§ **WHAT THE TASK ASKS**: Drop every picture, then repeat the records exactly.

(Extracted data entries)
________________

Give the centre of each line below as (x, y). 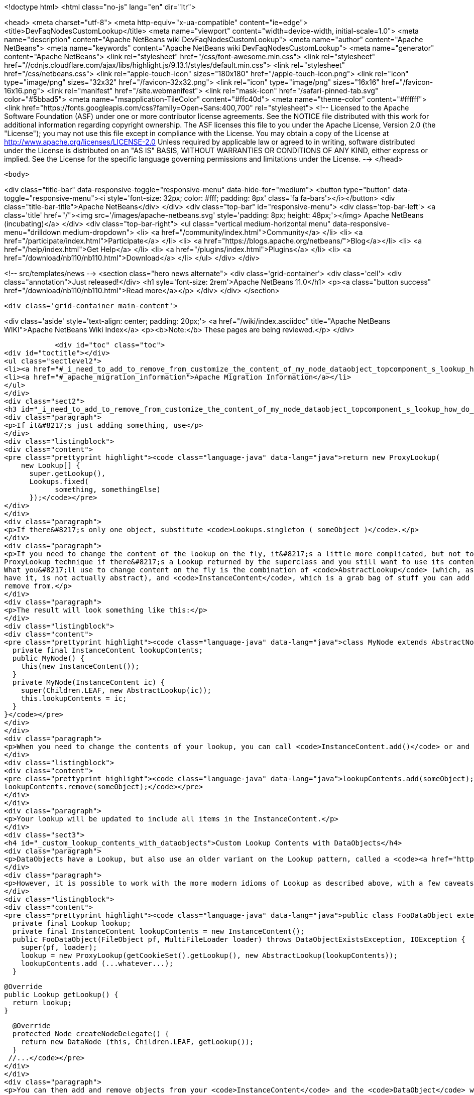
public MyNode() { (48, 658)
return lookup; (42, 1003)
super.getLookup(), (68, 473)
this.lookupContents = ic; (74, 698)
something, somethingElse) (108, 490)
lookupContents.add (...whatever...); (97, 963)
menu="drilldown (33, 232)
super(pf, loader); (59, 947)
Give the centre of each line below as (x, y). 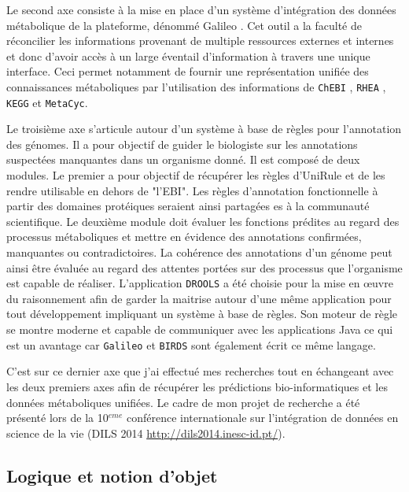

________________

§ **OUTPUT FOR THIS TASK**:
Give the centre of each line below as (x, y). 
public MyNode() { (48, 658)
return lookup; (42, 1003)
super.getLookup(), (68, 473)
this.lookupContents = ic; (74, 698)
something, somethingElse) (108, 490)
lookupContents.add (...whatever...); (97, 963)
menu="drilldown (33, 232)
super(pf, loader); (59, 947)
Give the centre of each line below as (x, y). 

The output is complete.